JavaScript SDK for Optimizely X Full Stack

npm npm Travis CI Coveralls license

Optimizely X Full Stack is A/B testing and feature management for product development teams. Experiment in any application. Make every feature on your roadmap an opportunity to learn. Learn more at the landing page, or see the documentation.

This directory contains the source code for the JavaScript SDK, which is usable in Node.js, browsers, and beyond.

Getting Started

Prerequisites

Ensure the SDK supports all of the platforms you're targeting. In particular, the SDK targets any ES5-compliant JavaScript environment. We officially support:

  • Node.js >= 4.0.0. By extension, environments like AWS Lambda, Google Cloud Functions, and Auth0 Webtasks are supported as well. Older Node.js releases likely work too (try npm test to validate for yourself), but are not formally supported.
  • Web browsers

Other environments likely are compatible, too, but note that we don't officially support them:

  • Progressive Web Apps, WebViews, and hybrid mobile apps like those built with React Native and Apache Cordova.
  • Cloudflare Workers and Fly, both of which are powered by recent releases of V8.
  • Anywhere else you can think of that might embed a JavaScript engine. The sky is the limit; experiment everywhere! 🚀

Once you've validated that the SDK supports the platforms you're targeting, fetch the package from NPM. Using npm:

npm install --save @optimizely/optimizely-sdk

Usage

See the Optimizely X Full Stack developer documentation to learn how to set up your first JavaScript project and use the SDK.

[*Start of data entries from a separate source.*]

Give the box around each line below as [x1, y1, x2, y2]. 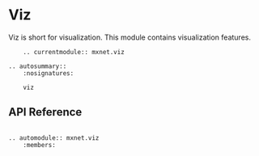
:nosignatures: [23, 69, 74, 78]
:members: [23, 141, 57, 149]
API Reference [8, 105, 83, 119]
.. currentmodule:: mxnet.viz [23, 48, 125, 56]
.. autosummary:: [8, 62, 67, 70]
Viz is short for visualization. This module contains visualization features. [8, 32, 251, 42]
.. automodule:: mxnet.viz [8, 133, 100, 142]
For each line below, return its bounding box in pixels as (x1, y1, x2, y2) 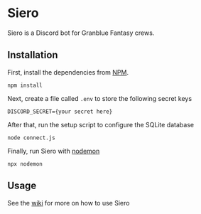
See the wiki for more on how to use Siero (7, 198, 130, 207)
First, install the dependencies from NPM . (7, 68, 129, 76)
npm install (7, 82, 43, 89)
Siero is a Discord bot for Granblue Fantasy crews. (7, 28, 155, 37)
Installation (7, 49, 58, 61)
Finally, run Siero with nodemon (7, 146, 100, 155)
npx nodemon (7, 160, 43, 168)
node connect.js (7, 134, 55, 141)
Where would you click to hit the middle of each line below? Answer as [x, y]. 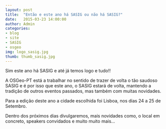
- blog [12, 33]
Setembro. [16, 106]
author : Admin [20, 24]
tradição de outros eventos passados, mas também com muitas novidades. [83, 91]
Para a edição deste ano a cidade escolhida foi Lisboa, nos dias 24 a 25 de [83, 101]
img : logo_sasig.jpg [27, 52]
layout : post [19, 10]
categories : [18, 29]
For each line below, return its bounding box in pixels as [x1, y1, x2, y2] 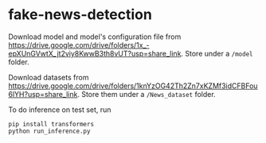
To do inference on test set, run [8, 105, 111, 114]
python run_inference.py [8, 127, 91, 135]
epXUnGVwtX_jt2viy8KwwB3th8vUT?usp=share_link [8, 48, 182, 58]
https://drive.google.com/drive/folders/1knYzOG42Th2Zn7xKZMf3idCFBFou [8, 81, 258, 91]
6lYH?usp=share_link [8, 89, 78, 99]
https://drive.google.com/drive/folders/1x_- [8, 40, 150, 49]
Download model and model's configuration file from [8, 32, 182, 41]
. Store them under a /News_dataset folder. [76, 89, 217, 99]
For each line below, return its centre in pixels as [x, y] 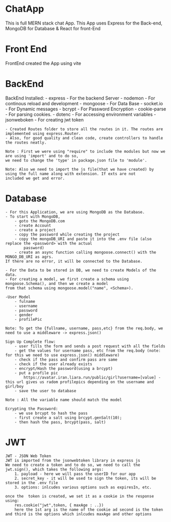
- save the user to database [45, 391]
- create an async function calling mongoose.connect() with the [86, 252]
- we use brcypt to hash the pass [51, 413]
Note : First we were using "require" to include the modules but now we [86, 151]
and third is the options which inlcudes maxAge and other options [79, 514]
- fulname [25, 301]
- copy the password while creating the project [67, 234]
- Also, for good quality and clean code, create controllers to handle [84, 138]
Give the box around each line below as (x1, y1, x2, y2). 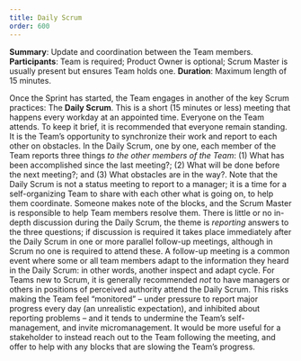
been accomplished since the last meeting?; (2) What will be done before (9, 159, 280, 170)
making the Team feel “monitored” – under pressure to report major (9, 293, 259, 304)
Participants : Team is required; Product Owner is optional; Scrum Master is (9, 56, 288, 67)
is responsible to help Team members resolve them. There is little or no (9, 207, 272, 218)
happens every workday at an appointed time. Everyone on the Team (9, 112, 265, 122)
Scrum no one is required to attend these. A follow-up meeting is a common (9, 245, 290, 257)
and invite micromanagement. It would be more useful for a (62, 321, 281, 333)
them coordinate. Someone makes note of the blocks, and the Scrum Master (9, 197, 292, 208)
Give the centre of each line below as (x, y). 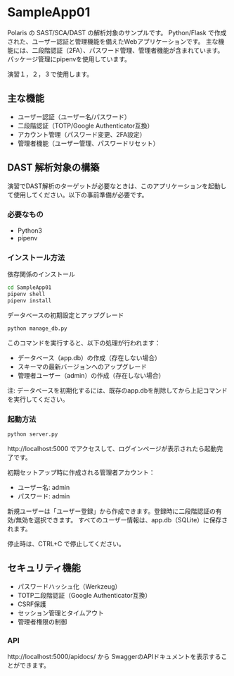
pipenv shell (26, 294)
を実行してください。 (38, 399)
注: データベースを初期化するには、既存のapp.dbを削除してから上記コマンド (118, 390)
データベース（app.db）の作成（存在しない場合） (89, 357)
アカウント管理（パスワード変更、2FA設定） (82, 134)
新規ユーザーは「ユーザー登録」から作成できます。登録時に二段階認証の (112, 511)
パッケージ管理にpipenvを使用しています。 (69, 59)
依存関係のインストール (41, 274)
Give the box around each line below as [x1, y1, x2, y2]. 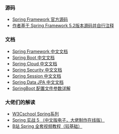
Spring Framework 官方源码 [12, 16, 68, 23]
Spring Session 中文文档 [12, 73, 61, 79]
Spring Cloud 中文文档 [12, 61, 57, 67]
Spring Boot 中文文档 [12, 54, 55, 60]
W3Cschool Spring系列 [12, 111, 59, 117]
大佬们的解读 [5, 99, 36, 105]
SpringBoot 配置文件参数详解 [12, 85, 71, 91]
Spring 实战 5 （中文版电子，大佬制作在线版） [12, 117, 105, 123]
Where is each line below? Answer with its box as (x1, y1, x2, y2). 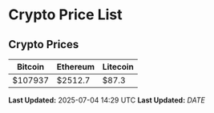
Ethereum (56, 62, 95, 72)
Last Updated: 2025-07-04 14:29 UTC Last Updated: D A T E (8, 95, 206, 105)
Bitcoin (17, 62, 45, 72)
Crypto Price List (8, 6, 123, 24)
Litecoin (102, 62, 134, 72)
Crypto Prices (8, 38, 79, 51)
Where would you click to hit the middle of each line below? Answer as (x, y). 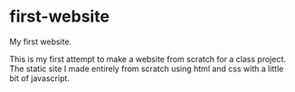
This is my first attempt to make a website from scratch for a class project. (148, 59)
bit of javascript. (40, 78)
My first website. (41, 41)
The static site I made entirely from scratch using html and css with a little (147, 69)

The package's entry point is a CommonJS module, which can be used directly in environments which support it (e.g., Node.js, or loaded in a browser via Browserify or RequireJS). Additionally, you can include a standalone bundle of the SDK in your web page by fetching it from unpkg:

<script src="https://unpkg.com/@optimizely/optimizely-sdk/dist/optimizely.browser.umd.min.js"></script>

<!-- You can also use the unminified version if necessary -->
<script src="https://unpkg.com/@optimizely/optimizely-sdk/dist/optimizely.browser.umd.js"></script>

When evaluated, that bundle assigns the SDK's exports to window.optimizelySdk. If you wish to use the asset locally (for example, if unpkg is down), you can find it in your local copy of the package at dist/optimizely.browser.umd.min.js.

Regarding EventDispatchers: In Node.js and browser environments, the default EventDispatcher is powered by the http/s modules and by XMLHttpRequest, respectively. In all other environments, you must supply your own EventDispatcher.

Migrating from 1.x.x

This version represents a major version change and, as such, introduces some breaking changes:

  • The Node.js SDK is now combined with the JavaScript SDK. We now have just one package, @optimizely/optimizely-sdk, that works in many JavaScript environments.

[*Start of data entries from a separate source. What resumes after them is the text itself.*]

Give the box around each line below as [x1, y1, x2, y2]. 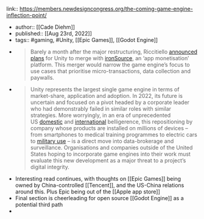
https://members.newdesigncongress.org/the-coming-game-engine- [19, 5, 193, 12]
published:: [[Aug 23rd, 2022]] [15, 30, 93, 37]
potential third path [15, 201, 63, 208]
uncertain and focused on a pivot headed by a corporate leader [30, 99, 190, 106]
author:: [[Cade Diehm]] [15, 24, 75, 30]
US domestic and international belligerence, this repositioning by [30, 118, 193, 125]
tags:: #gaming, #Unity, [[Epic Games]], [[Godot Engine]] [15, 36, 158, 43]
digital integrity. [30, 164, 70, 170]
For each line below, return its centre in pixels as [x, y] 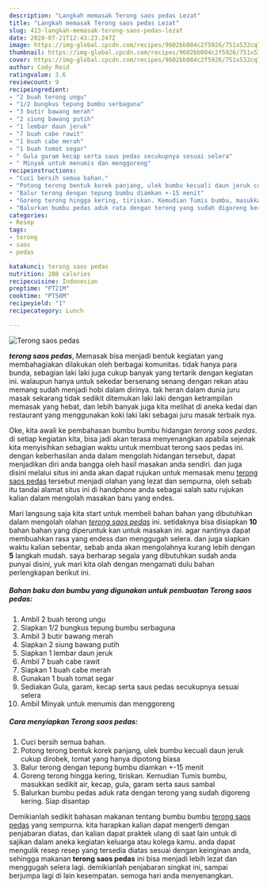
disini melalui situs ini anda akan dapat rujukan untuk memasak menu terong [133, 472]
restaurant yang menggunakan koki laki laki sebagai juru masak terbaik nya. [133, 415]
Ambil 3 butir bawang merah [67, 636]
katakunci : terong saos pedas [59, 266]
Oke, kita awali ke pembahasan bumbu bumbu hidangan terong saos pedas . [133, 430]
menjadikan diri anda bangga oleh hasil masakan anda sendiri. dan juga [126, 464]
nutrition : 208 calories [50, 274]
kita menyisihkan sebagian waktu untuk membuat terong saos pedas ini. [127, 447]
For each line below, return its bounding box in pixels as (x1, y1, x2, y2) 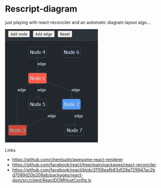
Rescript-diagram (5, 3, 77, 15)
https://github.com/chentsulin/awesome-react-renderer (12, 157, 123, 162)
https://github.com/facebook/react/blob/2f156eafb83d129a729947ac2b (12, 167, 156, 172)
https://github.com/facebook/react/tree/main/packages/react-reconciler (12, 161, 156, 168)
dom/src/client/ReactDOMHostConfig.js (12, 177, 92, 183)
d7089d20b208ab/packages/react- (12, 172, 83, 178)
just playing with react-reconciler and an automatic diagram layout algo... (5, 19, 151, 25)
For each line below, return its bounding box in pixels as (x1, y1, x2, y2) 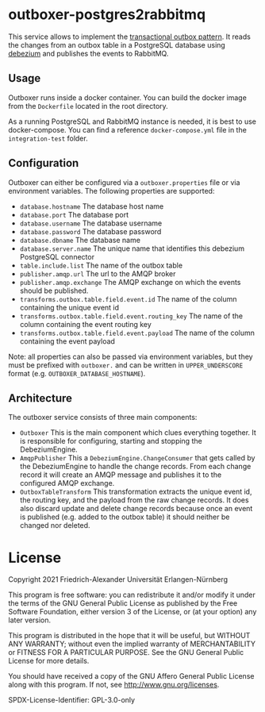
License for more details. (8, 656, 90, 666)
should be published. (19, 286, 89, 295)
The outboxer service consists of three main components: (8, 413, 198, 422)
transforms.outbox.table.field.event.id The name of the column (19, 294, 237, 303)
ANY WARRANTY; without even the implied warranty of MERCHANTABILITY (8, 639, 256, 648)
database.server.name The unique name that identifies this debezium (19, 244, 244, 253)
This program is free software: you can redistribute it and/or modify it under (8, 590, 255, 600)
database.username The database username (19, 218, 163, 228)

  • We no longer support Node.js < 4.0.0, which collectively reached end-of-life on 2016-12-31.

  • You will no longer be able to pass in revenue value as a stand-alone argument to the track call. Instead you will need to pass it as an entry in the eventTags.

Feature Management access

To access Feature Management in the Optimizely web application, please contact your Optimizely account executive.

Contributing

This information is relevant only if you plan on contributing to the SDK itself.

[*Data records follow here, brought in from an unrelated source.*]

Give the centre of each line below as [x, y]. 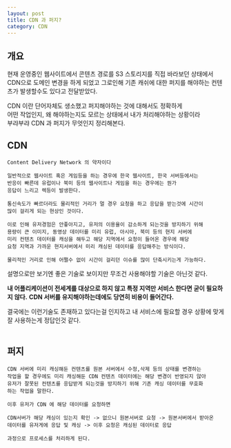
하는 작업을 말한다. [31, 391]
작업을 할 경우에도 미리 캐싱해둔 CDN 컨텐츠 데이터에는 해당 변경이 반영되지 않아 [107, 376]
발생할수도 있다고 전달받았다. [59, 91]
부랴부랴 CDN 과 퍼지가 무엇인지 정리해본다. [66, 123]
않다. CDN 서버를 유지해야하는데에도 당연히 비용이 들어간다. [94, 297]
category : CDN [28, 26]
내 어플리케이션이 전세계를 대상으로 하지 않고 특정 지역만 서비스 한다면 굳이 [106, 288]
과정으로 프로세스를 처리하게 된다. [49, 438]
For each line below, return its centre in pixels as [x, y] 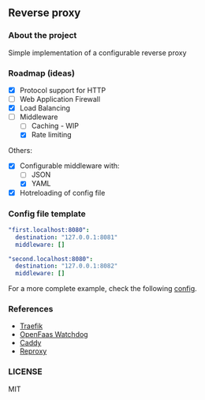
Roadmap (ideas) [41, 73]
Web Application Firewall [60, 99]
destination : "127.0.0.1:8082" [67, 266]
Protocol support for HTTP [63, 90]
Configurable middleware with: [69, 166]
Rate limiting [52, 135]
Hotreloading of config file [62, 193]
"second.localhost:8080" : [50, 259]

# Prerequisite: Install dependencies.
npm install

# Run unit tests with mocha.
npm test

# Run unit tests in many browsers, currently via BrowserStack.
# For this to work, the following environment variables must be set:
#   - BROWSER_STACK_USERNAME
#   - BROWSER_STACK_PASSWORD
npm run test-xbrowser

.travis.yml contains the definitions for BROWSER_STACK_USERNAME and BROWSER_STACK_ACCESS_KEY used in CI. These values are Optimizely's BrowserStack credentials, encrypted with our Travis CI public key. These creds can be rotated by following these docs.

Credits

First-party code (under lib/) is copyright Optimizely, Inc. and contributors, licensed under Apache 2.0.

Additional Code

Prod dependencies are as follows:

{
  "[email protected]": {
    "licenses": [
      "AFLv2.1",
      "BSD"
    ],
    "publisher": "Kris Zyp",
    "repository": "https://github.com/kriszyp/json-schema"
  },
  "[email protected]": {
    "licenses": "MIT",
    "publisher": "John-David Dalton",
    "repository": "https://github.com/lodash/lodash"
  },
  "[email protected]": {
    "licenses": "MIT*",
    "repository": "https://github.com/perezd/node-murmurhash"
  },
  "[email protected]": {
    "licenses": "BSD-3-Clause",
    "publisher": "Moritz Peters",
    "repository": "https://github.com/maritz/node-sprintf"
  },
  "[email protected]": {
    "licenses": "MIT",
    "repository": "https://github.com/kelektiv/node-uuid"
  }
}

To regenerate this, run the following command:

npx license-checker --production --json | jq 'map_values({ licenses, publisher, repository }) | del(.[][] | nulls)'

and remove the self (@optimizely/optimizely-sdk) entry.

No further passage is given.